#### WHAT NEEDS TO BE DONE
Every line from the line containing "Base: 1,000 respondents [49, 153, 156, 166]" through the final line below must be returned exactly, and no other line.

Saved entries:
- - - - -
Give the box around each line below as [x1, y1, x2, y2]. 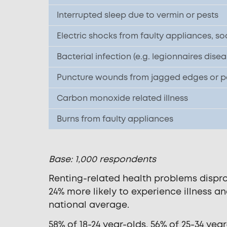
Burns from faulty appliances [57, 113, 173, 125]
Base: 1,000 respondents [49, 153, 156, 166]
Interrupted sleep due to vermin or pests [57, 9, 218, 21]
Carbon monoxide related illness [57, 92, 188, 104]
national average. [49, 199, 129, 212]
- - - - -
#### ANSWER SECTION
Base: 1,000 respondents [49, 153, 156, 166]
Interrupted sleep due to vermin or pests [57, 9, 218, 21]
Carbon monoxide related illness [57, 92, 188, 104]
national average. [49, 199, 129, 212]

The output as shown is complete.